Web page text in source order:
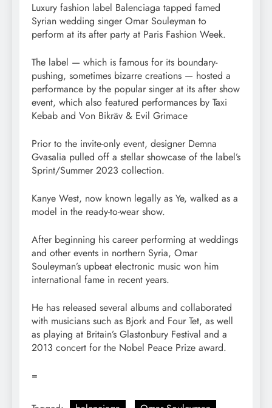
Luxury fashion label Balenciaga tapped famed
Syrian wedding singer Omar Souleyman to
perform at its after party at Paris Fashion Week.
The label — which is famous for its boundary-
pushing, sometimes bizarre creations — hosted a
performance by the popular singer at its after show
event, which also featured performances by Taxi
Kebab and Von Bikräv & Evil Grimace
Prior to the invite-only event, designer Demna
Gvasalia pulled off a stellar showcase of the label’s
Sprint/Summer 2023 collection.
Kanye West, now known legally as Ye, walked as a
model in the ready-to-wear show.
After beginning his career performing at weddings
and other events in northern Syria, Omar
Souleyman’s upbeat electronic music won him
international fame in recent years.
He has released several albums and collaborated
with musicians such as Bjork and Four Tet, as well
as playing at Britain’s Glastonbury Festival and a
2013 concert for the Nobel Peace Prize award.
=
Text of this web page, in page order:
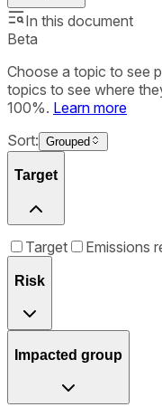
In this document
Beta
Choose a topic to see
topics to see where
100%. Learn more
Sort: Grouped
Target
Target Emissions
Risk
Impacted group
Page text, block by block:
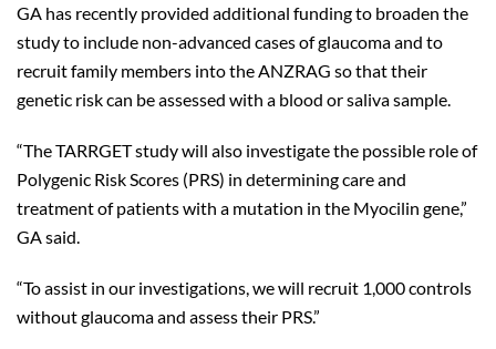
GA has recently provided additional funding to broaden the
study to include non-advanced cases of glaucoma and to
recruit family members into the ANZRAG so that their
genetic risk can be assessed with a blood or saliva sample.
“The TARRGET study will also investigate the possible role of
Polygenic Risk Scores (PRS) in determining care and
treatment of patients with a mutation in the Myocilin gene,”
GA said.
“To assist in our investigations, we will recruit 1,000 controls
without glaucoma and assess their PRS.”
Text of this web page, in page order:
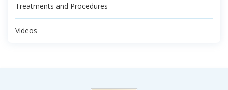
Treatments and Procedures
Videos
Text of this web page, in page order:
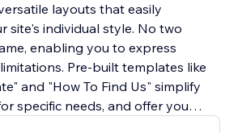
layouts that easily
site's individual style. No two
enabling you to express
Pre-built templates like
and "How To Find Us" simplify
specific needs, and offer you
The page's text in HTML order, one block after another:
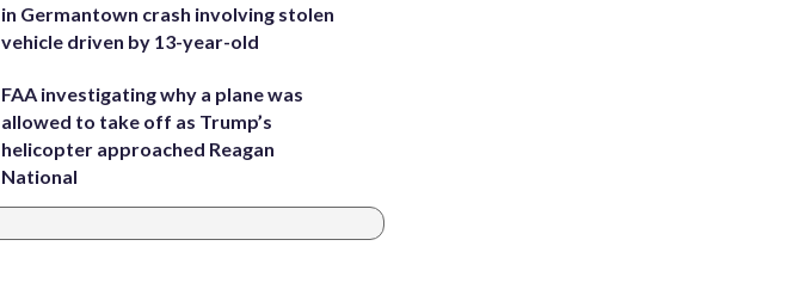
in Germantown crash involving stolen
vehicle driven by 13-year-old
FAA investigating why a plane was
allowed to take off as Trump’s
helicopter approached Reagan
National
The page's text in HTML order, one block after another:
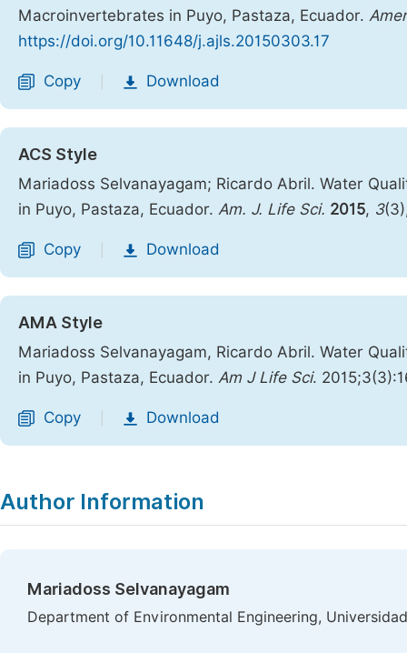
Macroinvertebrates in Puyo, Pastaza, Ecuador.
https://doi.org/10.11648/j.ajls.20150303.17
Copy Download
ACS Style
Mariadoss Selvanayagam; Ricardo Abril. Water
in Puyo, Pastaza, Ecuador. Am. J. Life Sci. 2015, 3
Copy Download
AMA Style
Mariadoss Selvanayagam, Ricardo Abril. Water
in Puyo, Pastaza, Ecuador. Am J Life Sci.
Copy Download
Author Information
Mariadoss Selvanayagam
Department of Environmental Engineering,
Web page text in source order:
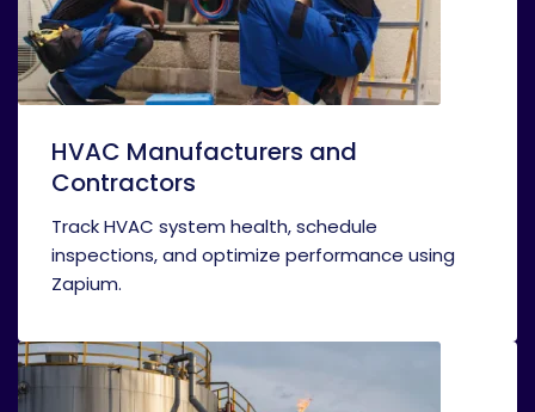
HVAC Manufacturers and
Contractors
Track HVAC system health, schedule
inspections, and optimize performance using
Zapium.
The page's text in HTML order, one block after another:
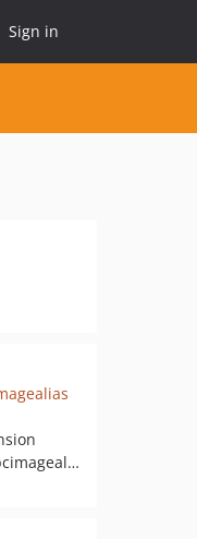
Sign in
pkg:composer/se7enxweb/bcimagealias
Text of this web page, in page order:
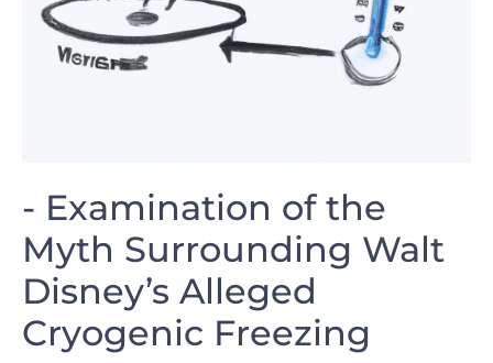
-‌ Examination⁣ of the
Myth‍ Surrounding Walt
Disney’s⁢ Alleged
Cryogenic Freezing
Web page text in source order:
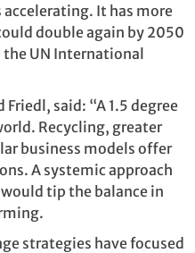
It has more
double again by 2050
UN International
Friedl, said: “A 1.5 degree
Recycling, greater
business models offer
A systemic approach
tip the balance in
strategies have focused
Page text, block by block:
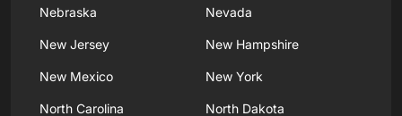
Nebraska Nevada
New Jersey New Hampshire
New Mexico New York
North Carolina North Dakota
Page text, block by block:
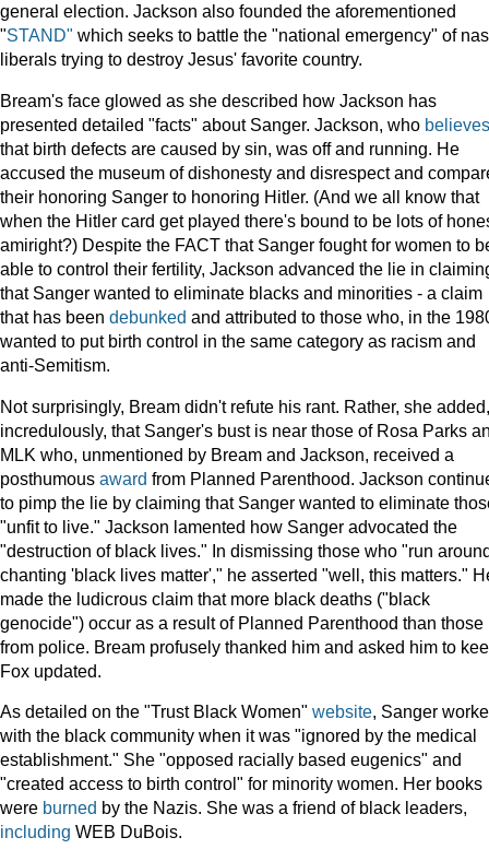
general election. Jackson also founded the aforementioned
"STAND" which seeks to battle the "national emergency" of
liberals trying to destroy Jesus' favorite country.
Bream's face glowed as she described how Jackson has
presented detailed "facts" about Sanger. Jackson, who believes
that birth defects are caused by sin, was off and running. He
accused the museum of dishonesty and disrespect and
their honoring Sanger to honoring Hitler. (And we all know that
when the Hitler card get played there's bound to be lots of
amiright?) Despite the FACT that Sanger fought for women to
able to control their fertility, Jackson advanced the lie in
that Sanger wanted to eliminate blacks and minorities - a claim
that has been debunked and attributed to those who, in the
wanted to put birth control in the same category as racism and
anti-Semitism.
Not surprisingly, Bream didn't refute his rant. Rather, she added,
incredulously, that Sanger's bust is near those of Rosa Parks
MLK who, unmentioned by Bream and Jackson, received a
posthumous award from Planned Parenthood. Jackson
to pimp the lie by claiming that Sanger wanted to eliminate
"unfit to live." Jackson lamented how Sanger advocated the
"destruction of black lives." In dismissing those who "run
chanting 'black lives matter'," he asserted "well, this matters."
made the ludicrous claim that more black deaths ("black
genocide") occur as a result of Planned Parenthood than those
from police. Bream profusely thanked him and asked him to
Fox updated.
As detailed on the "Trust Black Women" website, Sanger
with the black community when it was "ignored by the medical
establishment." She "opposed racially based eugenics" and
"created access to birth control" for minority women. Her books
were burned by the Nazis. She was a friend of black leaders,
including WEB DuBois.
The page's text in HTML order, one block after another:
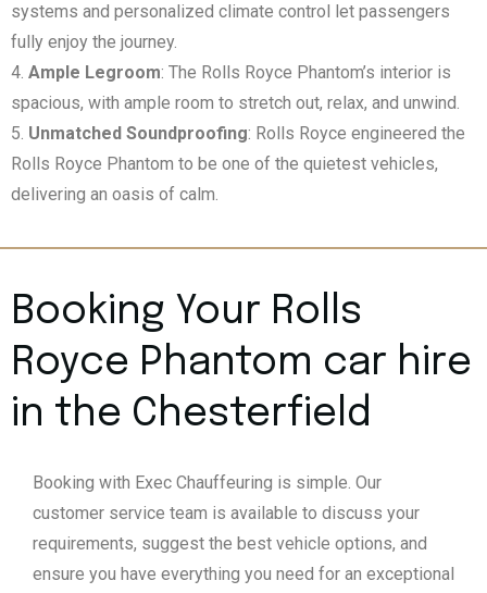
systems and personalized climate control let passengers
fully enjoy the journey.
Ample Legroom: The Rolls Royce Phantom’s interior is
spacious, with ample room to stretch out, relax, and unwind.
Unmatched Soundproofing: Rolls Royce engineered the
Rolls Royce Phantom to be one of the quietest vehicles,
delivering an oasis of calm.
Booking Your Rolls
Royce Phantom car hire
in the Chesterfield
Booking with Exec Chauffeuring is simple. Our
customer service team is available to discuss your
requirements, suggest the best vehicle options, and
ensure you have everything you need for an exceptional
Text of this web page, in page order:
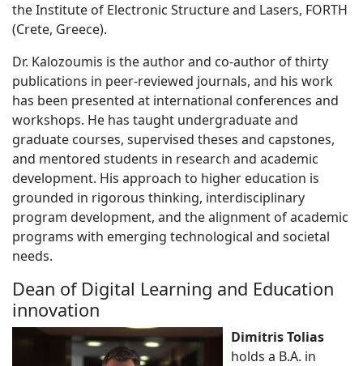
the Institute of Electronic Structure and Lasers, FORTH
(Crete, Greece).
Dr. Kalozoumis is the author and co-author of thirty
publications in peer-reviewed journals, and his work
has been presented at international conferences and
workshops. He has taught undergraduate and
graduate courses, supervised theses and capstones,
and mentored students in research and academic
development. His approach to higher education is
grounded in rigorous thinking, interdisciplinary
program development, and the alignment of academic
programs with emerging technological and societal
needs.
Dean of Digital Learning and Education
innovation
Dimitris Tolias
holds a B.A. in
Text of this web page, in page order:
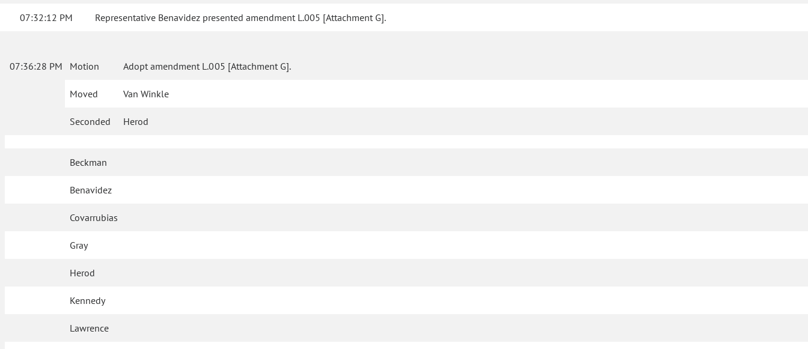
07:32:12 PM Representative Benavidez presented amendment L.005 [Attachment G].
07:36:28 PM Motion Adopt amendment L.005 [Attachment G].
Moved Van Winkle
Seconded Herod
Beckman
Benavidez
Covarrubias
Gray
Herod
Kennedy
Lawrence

****

> Exercise requirements
Each line of the entries above that has the word "Phantom" is to be copied.

> Answer section
Ample Legroom: The Rolls Royce Phantom’s interior is
Rolls Royce Phantom to be one of the quietest vehicles,
Royce Phantom car hire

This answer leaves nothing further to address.